- [BRIEF]
The task calls for the lines below from the line with "Where would you" to the line with "Run npm install (21, 257, 83, 267)", both ends included, copied exactly, without any pictures.

- [DATASET ENTRIES]
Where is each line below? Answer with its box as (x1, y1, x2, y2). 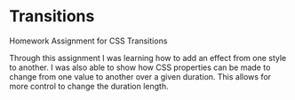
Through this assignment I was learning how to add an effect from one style (9, 52, 287, 63)
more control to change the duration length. (9, 81, 169, 91)
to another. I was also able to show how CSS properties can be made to (9, 62, 271, 73)
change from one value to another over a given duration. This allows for (9, 71, 272, 81)
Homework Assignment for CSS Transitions (9, 35, 168, 46)
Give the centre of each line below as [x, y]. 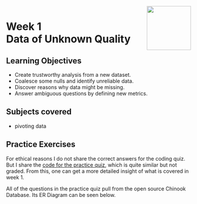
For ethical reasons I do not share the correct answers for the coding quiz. [96, 158]
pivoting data [30, 126]
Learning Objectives [44, 61]
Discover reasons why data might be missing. [69, 87]
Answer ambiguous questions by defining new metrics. [81, 93]
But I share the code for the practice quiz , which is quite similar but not [91, 165]
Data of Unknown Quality [68, 39]
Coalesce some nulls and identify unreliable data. [74, 81]
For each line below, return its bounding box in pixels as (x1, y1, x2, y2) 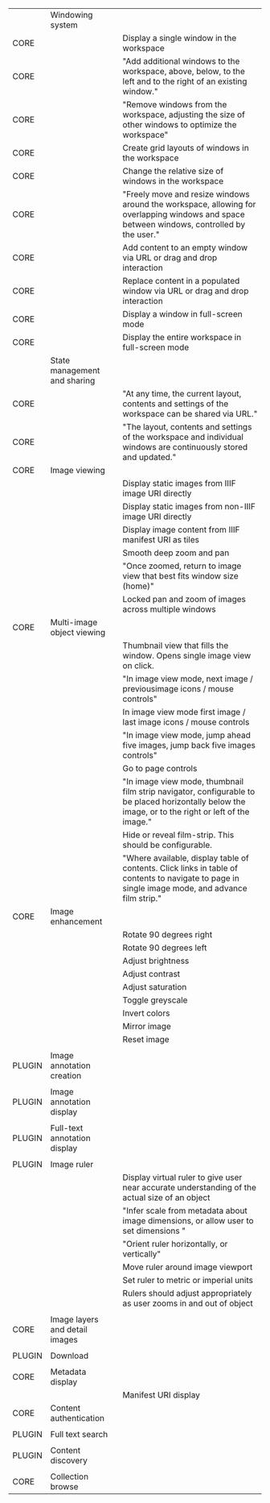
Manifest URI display (122, 1389, 201, 1401)
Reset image (122, 1034, 170, 1044)
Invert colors (122, 1007, 170, 1019)
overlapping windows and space (122, 209, 245, 220)
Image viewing (50, 465, 106, 475)
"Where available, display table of (122, 853, 249, 863)
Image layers (50, 1314, 99, 1325)
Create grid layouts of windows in (122, 143, 249, 153)
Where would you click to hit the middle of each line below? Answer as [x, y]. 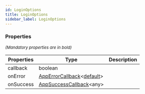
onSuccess [21, 84]
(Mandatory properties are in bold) [38, 47]
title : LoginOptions [27, 14]
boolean [48, 68]
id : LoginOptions [23, 10]
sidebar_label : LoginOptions [35, 19]
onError [17, 76]
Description [123, 59]
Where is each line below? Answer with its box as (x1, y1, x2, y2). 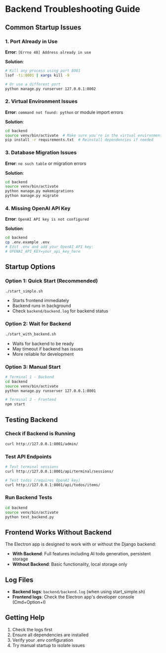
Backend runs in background (12, 303, 71, 309)
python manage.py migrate (5, 193, 58, 198)
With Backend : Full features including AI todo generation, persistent (12, 551, 151, 557)
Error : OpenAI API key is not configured (5, 216, 89, 222)
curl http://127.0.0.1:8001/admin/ (5, 441, 79, 446)
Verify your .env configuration (12, 637, 74, 643)
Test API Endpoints (5, 453, 52, 460)
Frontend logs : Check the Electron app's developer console (12, 594, 134, 600)
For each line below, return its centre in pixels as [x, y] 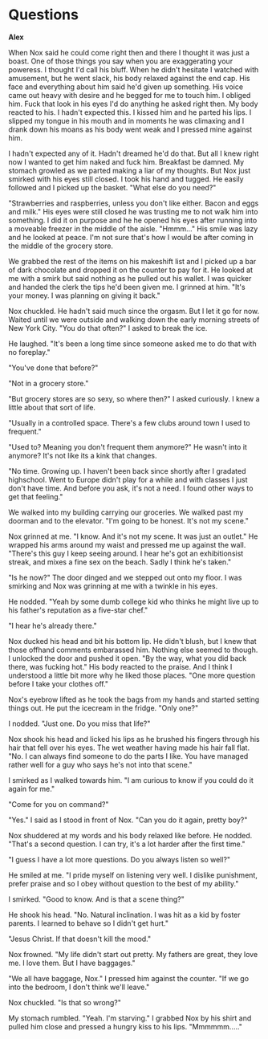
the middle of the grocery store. [61, 246]
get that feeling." [36, 496]
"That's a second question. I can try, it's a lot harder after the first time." [127, 844]
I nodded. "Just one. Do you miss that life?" [79, 723]
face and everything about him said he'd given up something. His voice [126, 87]
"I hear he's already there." [53, 625]
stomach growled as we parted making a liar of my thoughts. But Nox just [130, 170]
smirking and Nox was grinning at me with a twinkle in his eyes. [113, 586]
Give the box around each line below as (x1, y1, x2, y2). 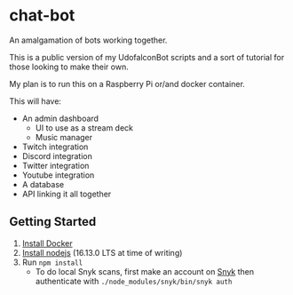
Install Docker (21, 237, 73, 249)
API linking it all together (21, 188, 112, 199)
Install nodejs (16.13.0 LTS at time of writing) (21, 247, 183, 258)
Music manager (35, 132, 93, 142)
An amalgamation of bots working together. (9, 35, 168, 45)
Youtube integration (21, 170, 95, 180)
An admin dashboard (21, 113, 99, 124)
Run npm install (21, 257, 83, 267)
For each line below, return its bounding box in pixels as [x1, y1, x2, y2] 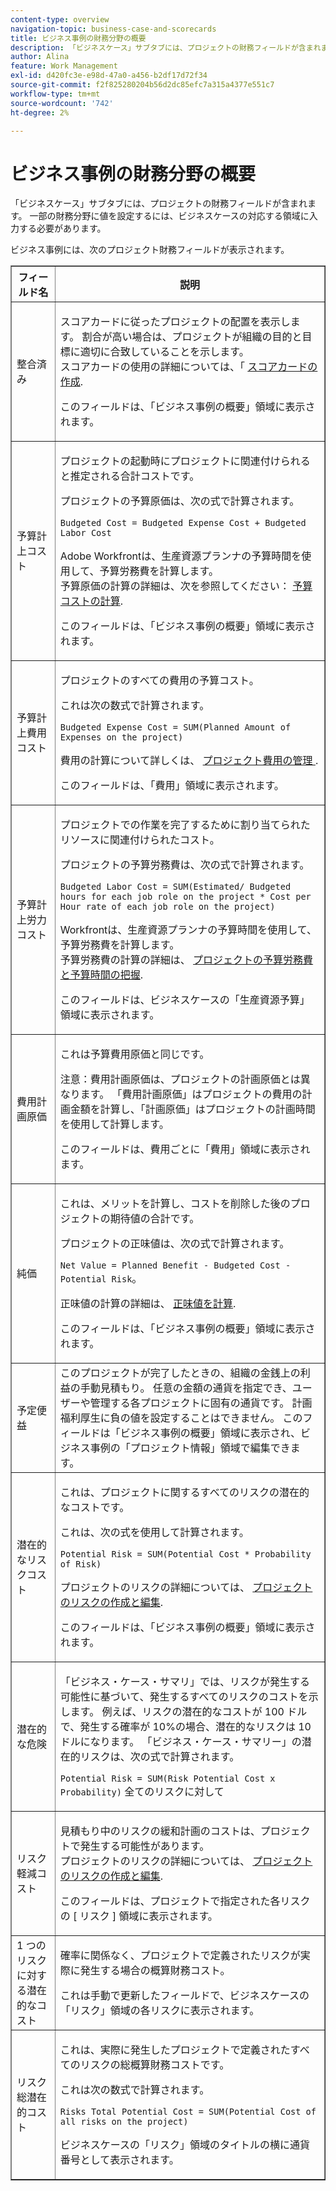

- [WRITTEN REPLY]
Where would you click to hit the middle of each line below? Answer as [x, y]. 
onSuccess [21, 84]
(Mandatory properties are in bold) [38, 47]
title : LoginOptions [27, 14]
boolean [48, 68]
id : LoginOptions [23, 10]
sidebar_label : LoginOptions [35, 19]
onError [17, 76]
Description [123, 59]
Where is each line below? Answer with its box as (x1, y1, x2, y2). 
Backend runs in background (12, 303, 71, 309)
python manage.py migrate (5, 193, 58, 198)
With Backend : Full features including AI todo generation, persistent (12, 551, 151, 557)
Error : OpenAI API key is not configured (5, 216, 89, 222)
curl http://127.0.0.1:8001/admin/ (5, 441, 79, 446)
Verify your .env configuration (12, 637, 74, 643)
Test API Endpoints (5, 453, 52, 460)
Frontend logs : Check the Electron app's developer console (12, 594, 134, 600)
For each line below, return its centre in pixels as [x, y] 
the middle of the grocery store. [61, 246]
get that feeling." [36, 496]
"That's a second question. I can try, it's a lot harder after the first time." [127, 844]
I nodded. "Just one. Do you miss that life?" [79, 723]
face and everything about him said he'd given up something. His voice [126, 87]
"I hear he's already there." [53, 625]
stomach growled as we parted making a liar of my thoughts. But Nox just [130, 170]
smirking and Nox was grinning at me with a twinkle in his eyes. [113, 586]
Give the box around each line below as (x1, y1, x2, y2). 
Install Docker (21, 237, 73, 249)
API linking it all together (21, 188, 112, 199)
Install nodejs (16.13.0 LTS at time of writing) (21, 247, 183, 258)
Music manager (35, 132, 93, 142)
An amalgamation of bots working together. (9, 35, 168, 45)
Youtube integration (21, 170, 95, 180)
An admin dashboard (21, 113, 99, 124)
Run npm install (21, 257, 83, 267)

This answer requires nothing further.